We can see that the Bayesian approach is generally faster than the frequentist approach. This is due to the efficient implementation of the score cache computation in the Bayesian approach. It leverages either an internal C/C++ implementation or INLA, an efficient implementation of the Bayesian approach. The method selection, by default, is automatic and depends on the specific use case. The frequentist approach on the other hand relies on other R packages, which introduces a higher overhead.

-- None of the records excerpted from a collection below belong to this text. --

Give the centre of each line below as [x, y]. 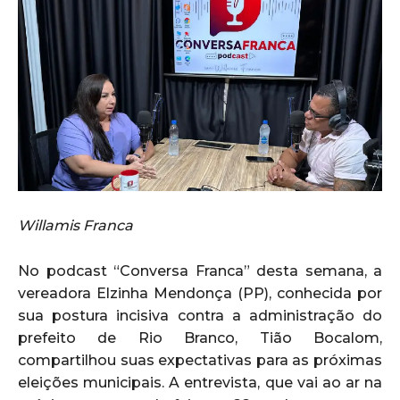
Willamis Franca [75, 225]
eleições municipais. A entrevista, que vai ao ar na [200, 382]
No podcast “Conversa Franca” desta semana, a [200, 271]
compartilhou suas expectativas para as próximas [200, 360]
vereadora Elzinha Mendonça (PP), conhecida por [200, 293]
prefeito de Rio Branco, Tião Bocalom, [200, 337]
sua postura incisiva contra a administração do [200, 315]
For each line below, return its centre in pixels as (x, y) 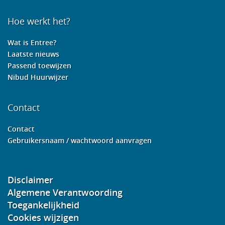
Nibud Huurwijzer (38, 77)
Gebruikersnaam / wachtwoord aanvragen (80, 140)
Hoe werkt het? (39, 21)
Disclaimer (30, 180)
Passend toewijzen (39, 66)
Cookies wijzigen (43, 217)
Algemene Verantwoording (65, 192)
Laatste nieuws (33, 54)
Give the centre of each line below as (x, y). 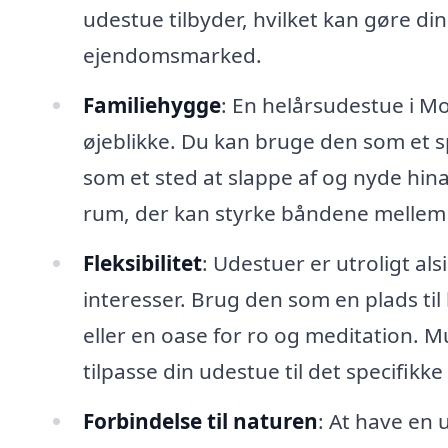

The multicore approach is generally faster than the singlecore approach. This is particularly noticeable for the frequentist approach, where both multicore methods surpass the singlecore method in speed. The Bayesian approach is already highly efficient, so the gain from using multiple cores is not as pronounced.
For the Bayesian approach, the FORK method is generally faster than the PSOCK method. This is because the FORK method shares memory objects between the processes, leading to significant efficiencies with large objects. In contrast, the PSOCK method creates a set of independent R processes and communicates between them using sockets, which introduces a higher memory overhead. For this example, the difference to the single core approach is not significant, likely because the problem is not large enough to greatly benefit from parallelization.
Interestingly, for the frequentist approach, the PSOCK method appears to be generally faster than the FORK method. This can occur when the overhead of copying large objects in memory outweighs the benefits of shared memory in the FORK method.
In conclusion, while the Bayesian approach is generally faster than the frequentist approach, the speed up is larger in the frequentist approach. However, the choice between FORK and PSOCK depends on the operating system and the specific use case.